Nach einer ausgefallenen Erkältungssaison steigt die Nachfrage nach Grippemitteln. „Die Produkte stehen bei uns seit anderthalb Jahren“, sagt Veicht. Er habe keine neue Bestellung bei den OTC-Herstellern aufgeben müssen und habe die Ware für diese Saison aufgehoben. Die Nachfrage steige plötzlich vor allem nach Hustensaft, bereits im Juli deutete sich diese Entwicklung an. Zuvor wurden im Monat vielleicht drei Packungen verkauft, jetzt seien es 17 allein der Marke Prospan von Engelhard Arzneimittel. Auch Grippostad von Stada gehe gut. Bei Nasensprays sei der Anstieg weniger stark.

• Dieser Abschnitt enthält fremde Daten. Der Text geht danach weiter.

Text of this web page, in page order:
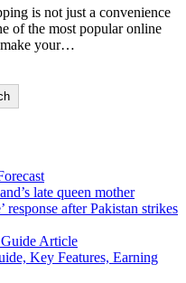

„Plötzlich haben wir bei den Erkältungspräparaten wieder Lücken in der Sichtwahl. Lange Zeit haben wir die Produkte nur abgestaubt“, so Veicht. Die aktuelle „Erkältungswelle“ oder Sommergrippe sei auch im Bekanntenkreis zu spüren – vor allem Kinder husteten und schnupften. Auch in seinen Testzeiten stellt der Apotheker bei den Testpersonen Veränderungen fest: „Ich sehe, dass beim Nasenabstrich deutlich mehr Sekret vorhanden ist.“

Der Apotheker hofft trotzdem, dass die nächste Erkältungswelle erneut flach verlaufen wird – vor allem mit Blick auf Covid-19. „Ich erwarte, dass die Leute vernünftig sind.“ Allerdings befürchte er, dass der Anstieg der Inzidenzwerte weiter gehen werde, da die Hygienemaßnahmen nicht mehr strikt eingehalten würden. „Die vierte Welle wird kommen.“ Veicht appelliert daran, wieder Masken zu tragen und Abstand zu halten.

Zudem spricht er sich auch für die Covid-19-Impfung aus. Dass in seinem Team nur die Hälfte der Angestellten geimpft sei, sei bedauerlich. „Das macht mir große Bauchschmerzen, aber ich kann keinen zwingen und nur versuchen, zu überzeugen.“ Wer sich nicht für eine Impfung entscheide, werde sich ziemlich sicher infizieren, so Veicht. Generell sei die Impfquote im niederbayerischen Landkreis Rottal-Inn niedriger als im Bundesdurchschnitt. Laut Bundesgesundheitsministerium sind insgesamt knapp 60 Prozent vollständig geimpft.